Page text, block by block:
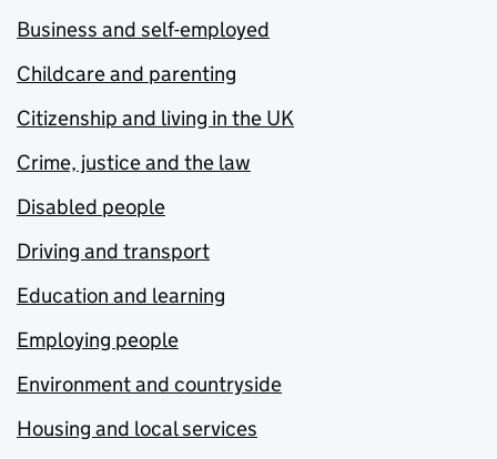
Business and self-employed
Childcare and parenting
Citizenship and living in the UK
Crime, justice and the law
Disabled people
Driving and transport
Education and learning
Employing people
Environment and countryside
Housing and local services
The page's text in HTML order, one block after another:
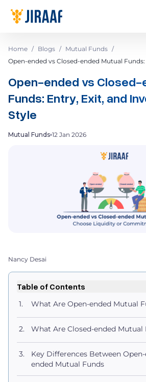
Home / Blogs / Mutual Funds /
Open-ended vs Closed-ended Mutual
Open-ended vs Closed-
Funds: Entry, Exit, and
Style
Mutual Funds 12 Jan 2026
Nancy Desai
Table of Contents
What Are Open-ended Mutual
What Are Closed-ended Mutual
Key Differences Between
ended Mutual Funds
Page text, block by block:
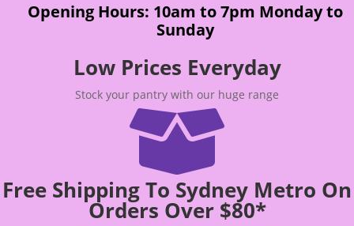
Opening Hours: 10am to 7pm Monday to
Sunday
Low Prices Everyday
Stock your pantry with our huge range

Free Shipping To Sydney Metro On
Orders Over $80*
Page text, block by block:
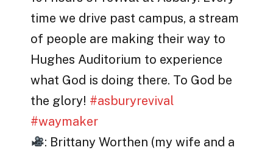
time we drive past campus, a stream
of people are making their way to
Hughes Auditorium to experience
what God is doing there. To God be
the glory! #asburyrevival
#waymaker
: Brittany Worthen (my wife and a
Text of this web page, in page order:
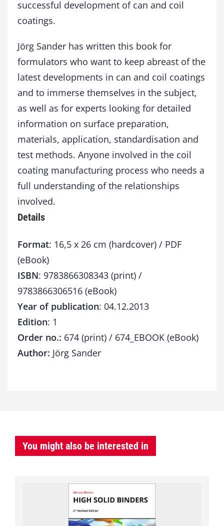
successful development of can and coil
coatings.
Jörg Sander has written this book for
formulators who want to keep abreast of the
latest developments in can and coil coatings
and to immerse themselves in the subject,
as well as for experts looking for detailed
information on surface preparation,
materials, application, standardisation and
test methods. Anyone involved in the coil
coating manufacturing process who needs a
full understanding of the relationships
involved.
Details
Format: 16,5 x 26 cm (hardcover) / PDF
(eBook)
ISBN: 9783866308343 (print) /
9783866306516 (eBook)
Year of publication: 04.12.2013
Edition: 1
Order no.: 674 (print) / 674_EBOOK (eBook)
Author: Jörg Sander
You might also be interested in
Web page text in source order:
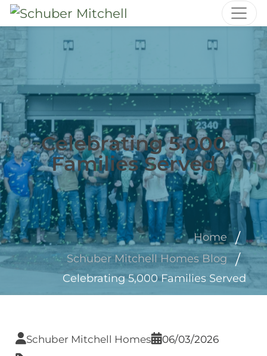
Celebrating 5,000
Families Served
Home
Schuber Mitchell Homes Blog
Celebrating 5,000 Families Served
Schuber Mitchell Homes 06/03/2026
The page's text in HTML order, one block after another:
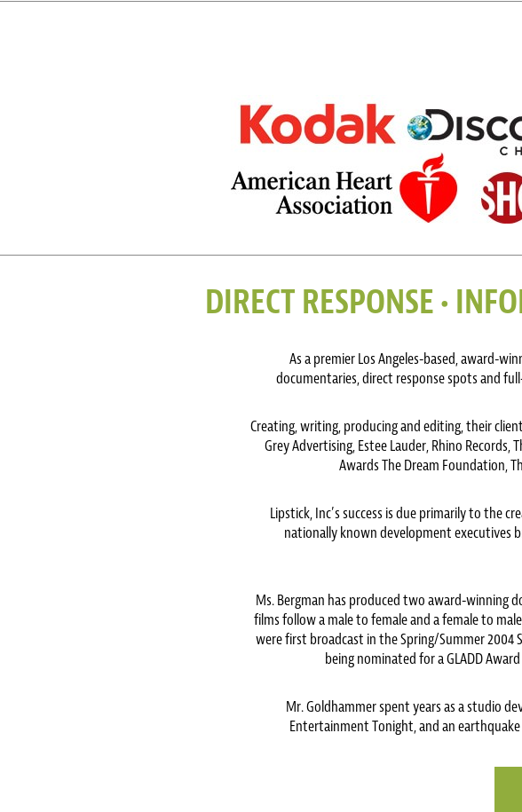
DIRECT RESPONSE •
As a premier Los Angeles-based, award-
documentaries, direct response spots and
Creating, writing, producing and editing, their
Grey Advertising, Estee Lauder, Rhino Records,
Awards The Dream Foundation,
Lipstick, Inc’s success is due primarily to the
nationally known development executives
Ms. Bergman has produced two award-winning
films follow a male to female and a female to
were first broadcast in the Spring/Summer 2004
being nominated for a GLADD
Mr. Goldhammer spent years as a studio
Entertainment Tonight, and an
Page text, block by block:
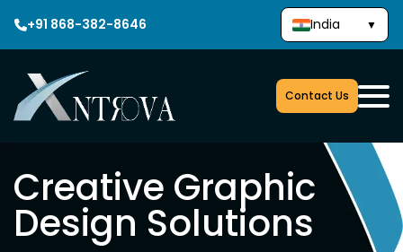
+91 868-382-8646 India ▼
Contact Us
Creative Graphic
Design Solutions
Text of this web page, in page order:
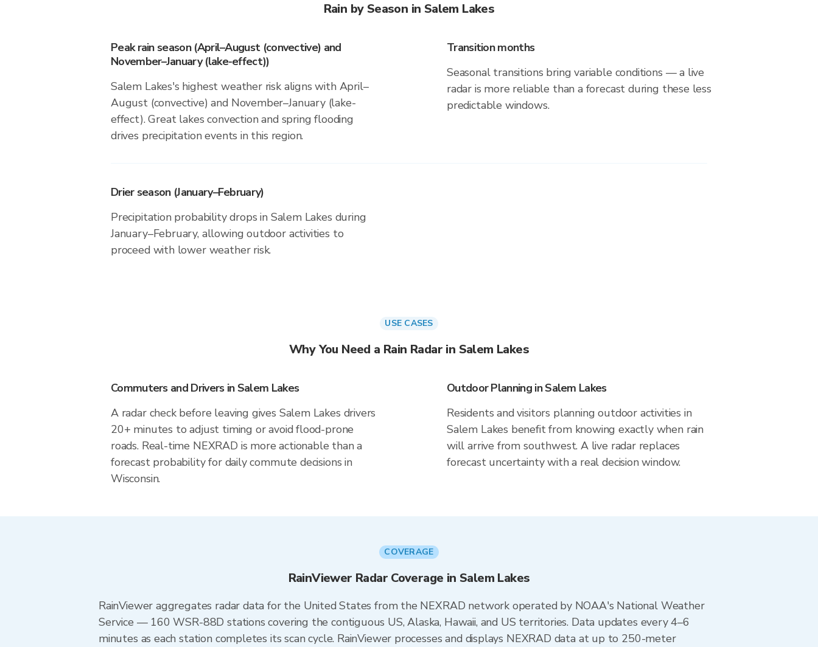
Rain by Season in Salem Lakes
Peak rain season (April–August (convective) and
November–January (lake-effect))
Salem Lakes's highest weather risk aligns with April–
August (convective) and November–January (lake-
effect). Great lakes convection and spring flooding
drives precipitation events in this region.
Transition months
Seasonal transitions bring variable conditions — a live
radar is more reliable than a forecast during these less
predictable windows.
Drier season (January–February)
Precipitation probability drops in Salem Lakes during
January–February, allowing outdoor activities to
proceed with lower weather risk.
USE CASES
Why You Need a Rain Radar in Salem Lakes
Commuters and Drivers in Salem Lakes
A radar check before leaving gives Salem Lakes drivers
20+ minutes to adjust timing or avoid flood-prone
roads. Real-time NEXRAD is more actionable than a
forecast probability for daily commute decisions in
Wisconsin.
Outdoor Planning in Salem Lakes
Residents and visitors planning outdoor activities in
Salem Lakes benefit from knowing exactly when rain
will arrive from southwest. A live radar replaces
forecast uncertainty with a real decision window.
COVERAGE
RainViewer Radar Coverage in Salem Lakes
RainViewer aggregates radar data for the United States from the NEXRAD network operated by NOAA's National Weather
Service — 160 WSR-88D stations covering the contiguous US, Alaska, Hawaii, and US territories. Data updates every 4–6
minutes as each station completes its scan cycle. RainViewer processes and displays NEXRAD data at up to 250-meter
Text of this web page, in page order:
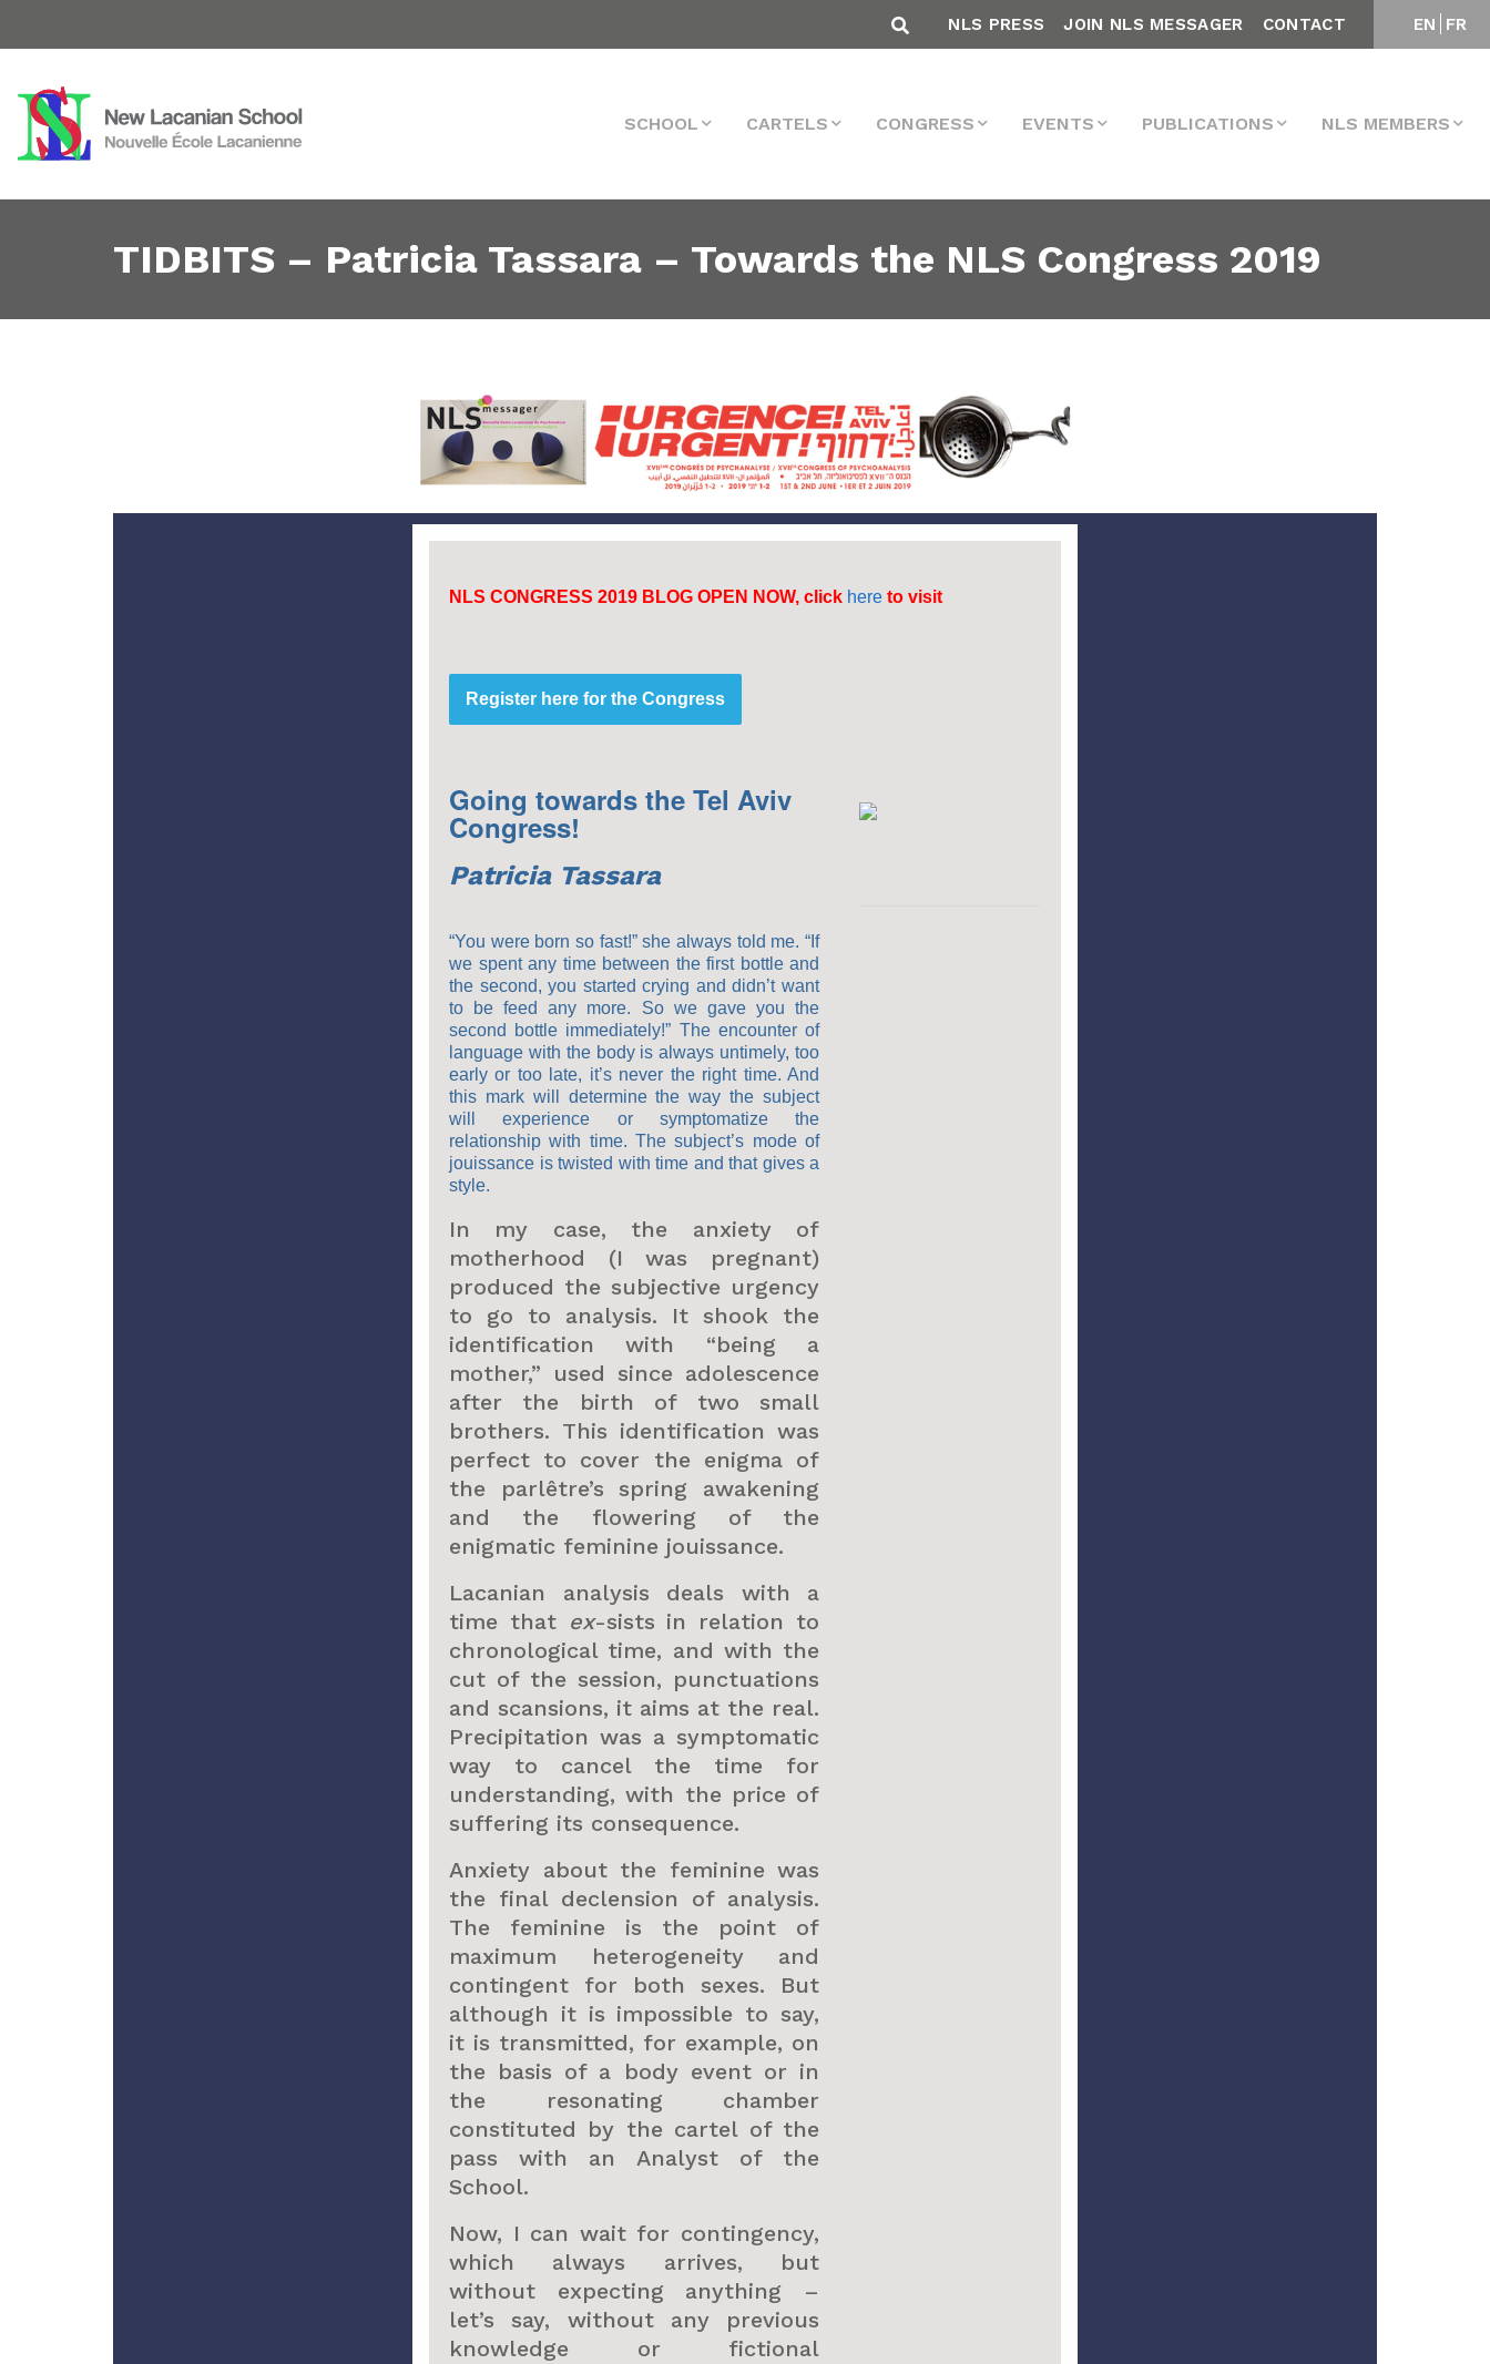
EN FR
NLS PRESS JOIN NLS MESSAGER CONTACT
SCHOOL CARTELS CONGRESS EVENTS PUBLICATIONS NLS MEMBERS
TIDBITS – Patricia Tassara – Towards the NLS Congress 2019
NLS CONGRESS 2019 BLOG OPEN NOW, click here to visit
Register here for the Congress
Going towards the Tel Aviv
Congress!
Patricia Tassara
“You were born so fast!” she always told me. “If
we spent any time between the first bottle and
the second, you started crying and didn’t want
to be feed any more. So we gave you the
second bottle immediately!” The encounter of
language with the body is always untimely, too
early or too late, it’s never the right time. And
this mark will determine the way the subject
will experience or symptomatize the
relationship with time. The subject’s mode of
jouissance is twisted with time and that gives a
style.
In my case, the anxiety of
motherhood (I was pregnant)
produced the subjective urgency
to go to analysis. It shook the
identification with “being a
mother,” used since adolescence
after the birth of two small
brothers. This identification was
perfect to cover the enigma of
the parlêtre’s spring awakening
and the flowering of the
enigmatic feminine jouissance.
Lacanian analysis deals with a
time that ex-sists in relation to
chronological time, and with the
cut of the session, punctuations
and scansions, it aims at the real.
Precipitation was a symptomatic
way to cancel the time for
understanding, with the price of
suffering its consequence.
Anxiety about the feminine was
the final declension of analysis.
The feminine is the point of
maximum heterogeneity and
contingent for both sexes. But
although it is impossible to say,
it is transmitted, for example, on
the basis of a body event or in
the resonating chamber
constituted by the cartel of the
pass with an Analyst of the
School.
Now, I can wait for contingency,
which always arrives, but
without expecting anything –
let’s say, without any previous
knowledge or fictional
◇ ◇ ◇
Problem details:
Please repeat the listing above word for word, with the pictures removed.

Output for this exercise:
Page text, block by block:
Business and self-employed
Childcare and parenting
Citizenship and living in the UK
Crime, justice and the law
Disabled people
Driving and transport
Education and learning
Employing people
Environment and countryside
Housing and local services
The page's text in HTML order, one block after another:
Home / Blogs / Mutual Funds /
Open-ended vs Closed-ended Mutual
Open-ended vs Closed-
Funds: Entry, Exit, and
Style
Mutual Funds 12 Jan 2026
Nancy Desai
Table of Contents
What Are Open-ended Mutual
What Are Closed-ended Mutual
Key Differences Between
ended Mutual Funds
Page text, block by block:
Opening Hours: 10am to 7pm Monday to
Sunday
Low Prices Everyday
Stock your pantry with our huge range

Free Shipping To Sydney Metro On
Orders Over $80*
Page text, block by block:
time we drive past campus, a stream
of people are making their way to
Hughes Auditorium to experience
what God is doing there. To God be
the glory! #asburyrevival
#waymaker
: Brittany Worthen (my wife and a
Text of this web page, in page order:
successful development of can and coil
coatings.
Jörg Sander has written this book for
formulators who want to keep abreast of the
latest developments in can and coil coatings
and to immerse themselves in the subject,
as well as for experts looking for detailed
information on surface preparation,
materials, application, standardisation and
test methods. Anyone involved in the coil
coating manufacturing process who needs a
full understanding of the relationships
involved.
Details
Format: 16,5 x 26 cm (hardcover) / PDF
(eBook)
ISBN: 9783866308343 (print) /
9783866306516 (eBook)
Year of publication: 04.12.2013
Edition: 1
Order no.: 674 (print) / 674_EBOOK (eBook)
Author: Jörg Sander
You might also be interested in
Web page text in source order:
Celebrating 5,000
Families Served
Home
Schuber Mitchell Homes Blog
Celebrating 5,000 Families Served
Schuber Mitchell Homes 06/03/2026
The page's text in HTML order, one block after another:
DIRECT RESPONSE •
As a premier Los Angeles-based, award-
documentaries, direct response spots and
Creating, writing, producing and editing, their
Grey Advertising, Estee Lauder, Rhino Records,
Awards The Dream Foundation,
Lipstick, Inc’s success is due primarily to the
nationally known development executives
Ms. Bergman has produced two award-winning
films follow a male to female and a female to
were first broadcast in the Spring/Summer 2004
being nominated for a GLADD
Mr. Goldhammer spent years as a studio
Entertainment Tonight, and an
Page text, block by block:
+91 868-382-8646 India ▼
Contact Us
Creative Graphic
Design Solutions
Text of this web page, in page order:
Rain by Season in Salem Lakes
Peak rain season (April–August (convective) and
November–January (lake-effect))
Salem Lakes's highest weather risk aligns with April–
August (convective) and November–January (lake-
effect). Great lakes convection and spring flooding
drives precipitation events in this region.
Transition months
Seasonal transitions bring variable conditions — a live
radar is more reliable than a forecast during these less
predictable windows.
Drier season (January–February)
Precipitation probability drops in Salem Lakes during
January–February, allowing outdoor activities to
proceed with lower weather risk.
USE CASES
Why You Need a Rain Radar in Salem Lakes
Commuters and Drivers in Salem Lakes
A radar check before leaving gives Salem Lakes drivers
20+ minutes to adjust timing or avoid flood-prone
roads. Real-time NEXRAD is more actionable than a
forecast probability for daily commute decisions in
Wisconsin.
Outdoor Planning in Salem Lakes
Residents and visitors planning outdoor activities in
Salem Lakes benefit from knowing exactly when rain
will arrive from southwest. A live radar replaces
forecast uncertainty with a real decision window.
COVERAGE
RainViewer Radar Coverage in Salem Lakes
RainViewer aggregates radar data for the United States from the NEXRAD network operated by NOAA's National Weather
Service — 160 WSR-88D stations covering the contiguous US, Alaska, Hawaii, and US territories. Data updates every 4–6
minutes as each station completes its scan cycle. RainViewer processes and displays NEXRAD data at up to 250-meter
Text of this web page, in page order:
EN FR
NLS PRESS JOIN NLS MESSAGER CONTACT
SCHOOL CARTELS CONGRESS EVENTS PUBLICATIONS NLS MEMBERS
TIDBITS – Patricia Tassara – Towards the NLS Congress 2019
NLS CONGRESS 2019 BLOG OPEN NOW, click here to visit
Register here for the Congress
Going towards the Tel Aviv
Congress!
Patricia Tassara
“You were born so fast!” she always told me. “If
we spent any time between the first bottle and
the second, you started crying and didn’t want
to be feed any more. So we gave you the
second bottle immediately!” The encounter of
language with the body is always untimely, too
early or too late, it’s never the right time. And
this mark will determine the way the subject
will experience or symptomatize the
relationship with time. The subject’s mode of
jouissance is twisted with time and that gives a
style.
In my case, the anxiety of
motherhood (I was pregnant)
produced the subjective urgency
to go to analysis. It shook the
identification with “being a
mother,” used since adolescence
after the birth of two small
brothers. This identification was
perfect to cover the enigma of
the parlêtre’s spring awakening
and the flowering of the
enigmatic feminine jouissance.
Lacanian analysis deals with a
time that ex-sists in relation to
chronological time, and with the
cut of the session, punctuations
and scansions, it aims at the real.
Precipitation was a symptomatic
way to cancel the time for
understanding, with the price of
suffering its consequence.
Anxiety about the feminine was
the final declension of analysis.
The feminine is the point of
maximum heterogeneity and
contingent for both sexes. But
although it is impossible to say,
it is transmitted, for example, on
the basis of a body event or in
the resonating chamber
constituted by the cartel of the
pass with an Analyst of the
School.
Now, I can wait for contingency,
which always arrives, but
without expecting anything –
let’s say, without any previous
knowledge or fictional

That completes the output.